Question

The points of intersection of the lines 2x+3y-5=0 and 3x-4y+1=0 lies in which quadrant ?

• A. III
• B. IV
• C. I
• D. II

Answer 1

The Correct Option is C

To solve the problem, we need to find the point of intersection of the two lines: \( 2x + 3y - 5 = 0 \) and \( 3x - 4y + 1 = 0 \), and determine in which quadrant this point lies.

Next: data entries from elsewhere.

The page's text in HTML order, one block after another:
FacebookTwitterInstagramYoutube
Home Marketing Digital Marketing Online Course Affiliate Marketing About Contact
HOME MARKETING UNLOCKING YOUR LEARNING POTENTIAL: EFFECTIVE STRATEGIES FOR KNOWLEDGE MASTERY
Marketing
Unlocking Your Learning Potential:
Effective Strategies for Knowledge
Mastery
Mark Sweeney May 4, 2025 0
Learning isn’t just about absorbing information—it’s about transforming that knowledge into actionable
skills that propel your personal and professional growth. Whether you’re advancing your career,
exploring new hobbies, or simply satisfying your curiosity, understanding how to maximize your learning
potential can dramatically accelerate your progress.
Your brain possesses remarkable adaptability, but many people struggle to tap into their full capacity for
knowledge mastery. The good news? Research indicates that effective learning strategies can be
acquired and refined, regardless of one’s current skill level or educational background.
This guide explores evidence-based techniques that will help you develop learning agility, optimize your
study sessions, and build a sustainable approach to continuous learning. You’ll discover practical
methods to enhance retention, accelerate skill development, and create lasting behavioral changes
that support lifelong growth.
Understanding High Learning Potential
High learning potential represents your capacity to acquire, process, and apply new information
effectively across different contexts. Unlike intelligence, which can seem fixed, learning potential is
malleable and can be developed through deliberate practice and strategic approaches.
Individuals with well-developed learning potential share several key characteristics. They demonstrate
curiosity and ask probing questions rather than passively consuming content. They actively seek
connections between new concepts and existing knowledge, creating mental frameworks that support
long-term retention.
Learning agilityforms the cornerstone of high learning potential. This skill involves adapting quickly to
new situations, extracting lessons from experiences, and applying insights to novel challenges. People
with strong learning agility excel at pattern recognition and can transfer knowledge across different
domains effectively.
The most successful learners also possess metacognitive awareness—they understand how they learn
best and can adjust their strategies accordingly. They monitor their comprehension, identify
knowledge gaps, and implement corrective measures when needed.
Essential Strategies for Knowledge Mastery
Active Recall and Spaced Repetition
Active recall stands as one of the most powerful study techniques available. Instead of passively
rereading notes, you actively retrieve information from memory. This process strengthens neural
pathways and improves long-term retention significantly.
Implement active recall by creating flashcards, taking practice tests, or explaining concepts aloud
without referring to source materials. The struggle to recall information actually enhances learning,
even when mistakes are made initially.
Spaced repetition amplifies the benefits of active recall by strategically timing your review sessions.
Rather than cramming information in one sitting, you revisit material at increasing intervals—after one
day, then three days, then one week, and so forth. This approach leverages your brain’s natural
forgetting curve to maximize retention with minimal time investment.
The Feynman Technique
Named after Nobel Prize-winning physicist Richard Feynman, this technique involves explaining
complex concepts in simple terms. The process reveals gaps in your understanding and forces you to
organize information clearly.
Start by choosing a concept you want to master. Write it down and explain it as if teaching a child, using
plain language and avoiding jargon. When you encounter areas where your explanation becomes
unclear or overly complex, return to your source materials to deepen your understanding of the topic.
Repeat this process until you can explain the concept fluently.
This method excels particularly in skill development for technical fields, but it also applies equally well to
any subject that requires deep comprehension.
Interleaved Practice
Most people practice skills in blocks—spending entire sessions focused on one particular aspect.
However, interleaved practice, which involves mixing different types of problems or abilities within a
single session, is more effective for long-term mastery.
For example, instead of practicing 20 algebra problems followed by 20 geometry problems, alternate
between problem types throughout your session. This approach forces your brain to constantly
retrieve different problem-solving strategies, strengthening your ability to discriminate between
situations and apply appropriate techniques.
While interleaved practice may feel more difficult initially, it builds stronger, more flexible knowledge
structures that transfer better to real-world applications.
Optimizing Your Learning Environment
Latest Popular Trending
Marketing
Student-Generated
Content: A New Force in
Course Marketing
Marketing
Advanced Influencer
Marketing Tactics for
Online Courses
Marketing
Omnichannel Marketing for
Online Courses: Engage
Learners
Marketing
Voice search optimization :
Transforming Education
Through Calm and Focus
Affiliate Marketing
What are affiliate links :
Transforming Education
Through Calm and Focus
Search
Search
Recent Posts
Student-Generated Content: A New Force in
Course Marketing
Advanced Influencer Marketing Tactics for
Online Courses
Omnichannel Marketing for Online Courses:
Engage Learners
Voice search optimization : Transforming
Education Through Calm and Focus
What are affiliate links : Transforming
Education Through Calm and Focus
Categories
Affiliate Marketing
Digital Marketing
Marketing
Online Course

1. Write the given equations:
Equation (1): \( 2x + 3y = 5 \)
Equation (2): \( 3x - 4y = -1 \)

2. Solve the system of equations:
We'll use the method of elimination. First, multiply both equations to make the coefficients of \(x\) equal:

Multiply Equation (1) by 3: \( 6x + 9y = 15 \)
Multiply Equation (2) by 2: \( 6x - 8y = -2 \)

3. Subtract the equations:
\( (6x + 9y) - (6x - 8y) = 15 - (-2) \)
\( 6x + 9y - 6x + 8y = 17 \)
\( 17y = 17 \Rightarrow y = 1 \)

4. Substitute \(y = 1\) back to find \(x\):
From Equation (1):
\( 2x + 3(1) = 5 \Rightarrow 2x + 3 = 5 \Rightarrow 2x = 2 \Rightarrow x = 1 \)

5. Coordinates of the point of intersection:
The intersection point is \( (1, 1) \)

6. Determine the quadrant:
Since both \(x\) and \(y\) are positive, the point lies in the first quadrant.

Final Answer:
The point of intersection lies in Quadrant I.